Below Table provides
comparative analysis of four dimensionality reduction schemes introduced in this
chapter. Advantages and disadvantages of each scheme are presented to give a
summarized overview and comparison.
Evaluation and Feature
well suited for unsupervised learning and datasets with very large number of dimensions
Low noise sensitivity
to evaluate covariance matrix
that features with maximum variance are most importance ones
Depends upon scaling of data
dimensionality efficiently for datasets having non linear structure
complexity of algorithms
Large computational time
identifies feature subset
Low computational time
Works for both supervised and unsupervised learning
only to a limited number of dataset
not work well for datasets having non-linear structure
The main objective of
this chapter is to identify various schemes that are being used to reduce the
dimensionality of high dimensional datasets in order to improve accuracy and time
complexity of machine learning algorithms such as classification and
clustering. In this chapter, it is broadly categorized DR methods into four
categories. The first method, using feature evaluation and ranking algorithms,
is observed to be capable of achieving high classification accuracy but takes high
computation time since each feature is to be evaluated with respect to class.
Hence, this scheme needs improvement in terms of reducing the computation time.
The second scheme uses linear DR algorithms such as PCA. The major issue with PCA
is that principal components are not easy to interpret and PCA depends on the
scaling of data. The features providing maximal variance are assumed to be the
most important features. Third scheme uses non-linear DR methods to reduce dimensions
of datasets having inherently non-linear structure. Studies have shown that for
such datasets, non-linear methods outperform linear methods in terms of various
performance measures.

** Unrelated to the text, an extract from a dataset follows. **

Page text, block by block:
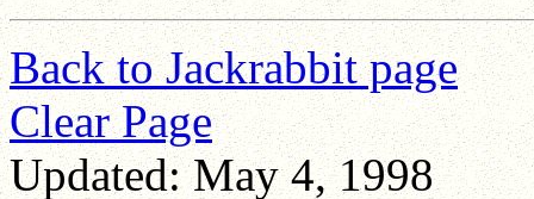
Back to Jackrabbit page
Clear Page
Updated: May 4, 1998

Potential subclasses within the data are also identified
using non-linear methods. Drawbacks of non-linear method are high complexity of
algorithms and large computational time. It has also been observed that for a
few non-linear datasets, PCA gives better accuracy than non- linear methods.

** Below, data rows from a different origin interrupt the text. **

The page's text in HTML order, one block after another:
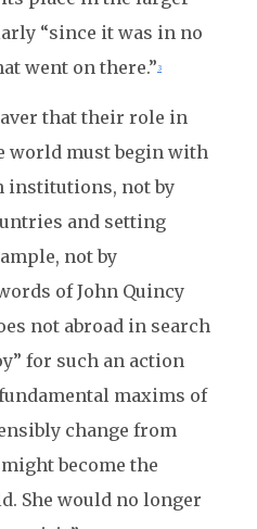
“since it was in no
went on there.” 3
that their role in
world must begin with
institutions, not by
and setting
not by
of John Quincy
not abroad in search
for such an action
maxims of
change from
become the
She would no longer

The last category uses clustering algorithms for dimensionality reduction. It
has been experimentally proved that feature clustering using hierarchical
clustering can significantly reduce dimensions while achieving high accuracy and
less computational time. This method, however, has not been applied to a
variety of datasets. It is concluded that in order to select a scheme to reduce
dimensionality, we should consider the type of dataset and specific requirement
of machine learning algorithm. Table has shown the comparison between them and can
be referred for this purpose. A combination of schemes may also be used to
overcome the disadvantages of one scheme over another.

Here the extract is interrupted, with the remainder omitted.